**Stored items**
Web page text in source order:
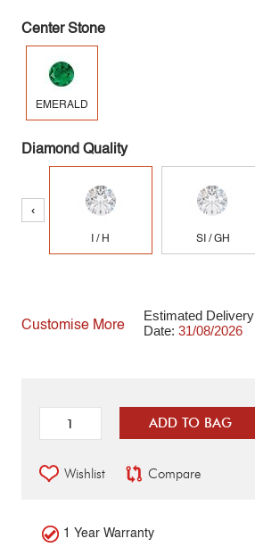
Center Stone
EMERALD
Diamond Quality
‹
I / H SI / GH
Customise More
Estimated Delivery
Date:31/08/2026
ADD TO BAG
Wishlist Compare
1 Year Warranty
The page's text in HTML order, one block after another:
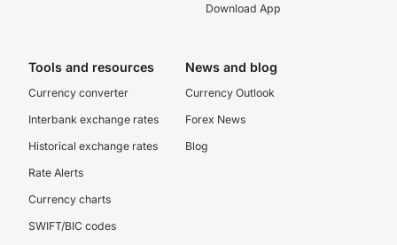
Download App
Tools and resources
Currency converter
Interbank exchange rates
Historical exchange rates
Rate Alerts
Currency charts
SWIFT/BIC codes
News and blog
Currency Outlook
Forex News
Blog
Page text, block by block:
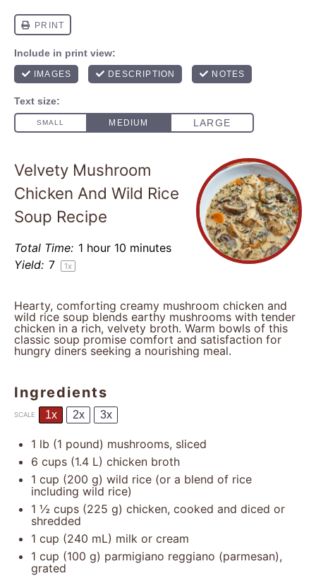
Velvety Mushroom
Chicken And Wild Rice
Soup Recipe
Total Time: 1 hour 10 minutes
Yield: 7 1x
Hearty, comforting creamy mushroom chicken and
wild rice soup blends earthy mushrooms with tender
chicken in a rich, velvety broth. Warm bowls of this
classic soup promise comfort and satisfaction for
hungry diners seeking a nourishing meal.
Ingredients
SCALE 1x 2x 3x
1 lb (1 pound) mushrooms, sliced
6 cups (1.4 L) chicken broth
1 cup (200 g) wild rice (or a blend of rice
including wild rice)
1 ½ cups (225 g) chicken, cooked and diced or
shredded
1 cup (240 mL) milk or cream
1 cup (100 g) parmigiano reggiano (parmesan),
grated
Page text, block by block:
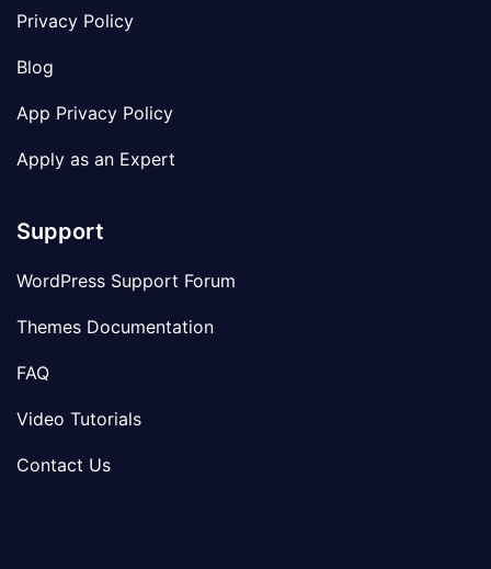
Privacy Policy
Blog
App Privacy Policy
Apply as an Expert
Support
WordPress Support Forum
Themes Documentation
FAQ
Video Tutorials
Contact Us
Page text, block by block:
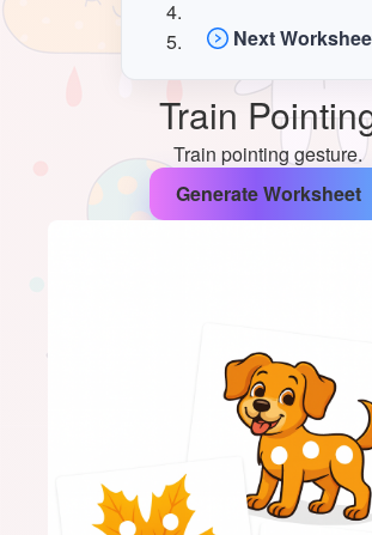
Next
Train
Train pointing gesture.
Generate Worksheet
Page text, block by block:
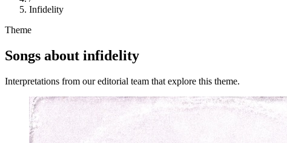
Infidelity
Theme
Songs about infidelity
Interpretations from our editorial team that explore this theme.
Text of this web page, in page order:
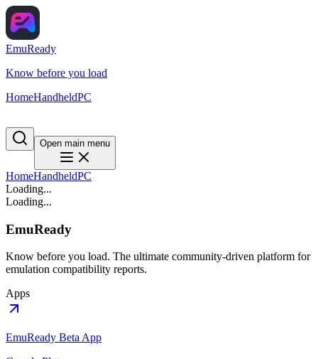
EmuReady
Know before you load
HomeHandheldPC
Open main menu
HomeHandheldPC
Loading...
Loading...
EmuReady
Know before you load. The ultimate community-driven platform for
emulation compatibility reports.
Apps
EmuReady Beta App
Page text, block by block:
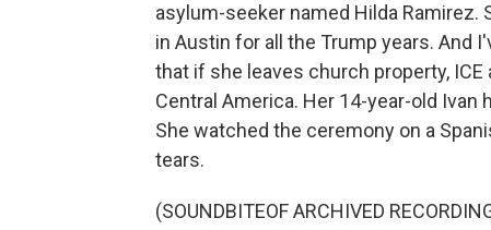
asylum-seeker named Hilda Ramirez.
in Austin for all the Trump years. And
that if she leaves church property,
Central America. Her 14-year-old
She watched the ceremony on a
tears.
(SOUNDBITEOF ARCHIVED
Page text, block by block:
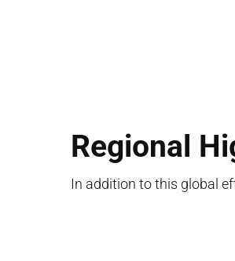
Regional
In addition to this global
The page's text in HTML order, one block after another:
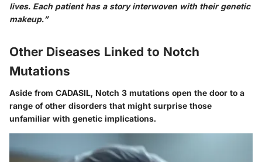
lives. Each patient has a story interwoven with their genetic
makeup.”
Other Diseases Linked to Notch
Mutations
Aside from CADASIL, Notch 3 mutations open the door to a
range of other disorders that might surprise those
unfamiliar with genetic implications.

**Task to carry out**
Extract the entries in full, exactly as they are, minus the pictures.

**Exercise answer**
Web page text in source order:
Center Stone
EMERALD
Diamond Quality
‹
I / H SI / GH
Customise More
Estimated Delivery
Date:31/08/2026
ADD TO BAG
Wishlist Compare
1 Year Warranty
The page's text in HTML order, one block after another:
Download App
Tools and resources
Currency converter
Interbank exchange rates
Historical exchange rates
Rate Alerts
Currency charts
SWIFT/BIC codes
News and blog
Currency Outlook
Forex News
Blog
Page text, block by block:
Velvety Mushroom
Chicken And Wild Rice
Soup Recipe
Total Time: 1 hour 10 minutes
Yield: 7 1x
Hearty, comforting creamy mushroom chicken and
wild rice soup blends earthy mushrooms with tender
chicken in a rich, velvety broth. Warm bowls of this
classic soup promise comfort and satisfaction for
hungry diners seeking a nourishing meal.
Ingredients
SCALE 1x 2x 3x
1 lb (1 pound) mushrooms, sliced
6 cups (1.4 L) chicken broth
1 cup (200 g) wild rice (or a blend of rice
including wild rice)
1 ½ cups (225 g) chicken, cooked and diced or
shredded
1 cup (240 mL) milk or cream
1 cup (100 g) parmigiano reggiano (parmesan),
grated
Page text, block by block:
Privacy Policy
Blog
App Privacy Policy
Apply as an Expert
Support
WordPress Support Forum
Themes Documentation
FAQ
Video Tutorials
Contact Us
Page text, block by block:
Next
Train
Train pointing gesture.
Generate Worksheet
Page text, block by block:
Infidelity
Theme
Songs about infidelity
Interpretations from our editorial team that explore this theme.
Text of this web page, in page order:
EmuReady
Know before you load
HomeHandheldPC
Open main menu
HomeHandheldPC
Loading...
Loading...
EmuReady
Know before you load. The ultimate community-driven platform for
emulation compatibility reports.
Apps
EmuReady Beta App
Page text, block by block:
asylum-seeker named Hilda Ramirez.
in Austin for all the Trump years. And
that if she leaves church property,
Central America. Her 14-year-old
She watched the ceremony on a
tears.
(SOUNDBITEOF ARCHIVED
Page text, block by block:
Regional
In addition to this global
The page's text in HTML order, one block after another:
lives. Each patient has a story interwoven with their genetic
makeup.”
Other Diseases Linked to Notch
Mutations
Aside from CADASIL, Notch 3 mutations open the door to a
range of other disorders that might surprise those
unfamiliar with genetic implications.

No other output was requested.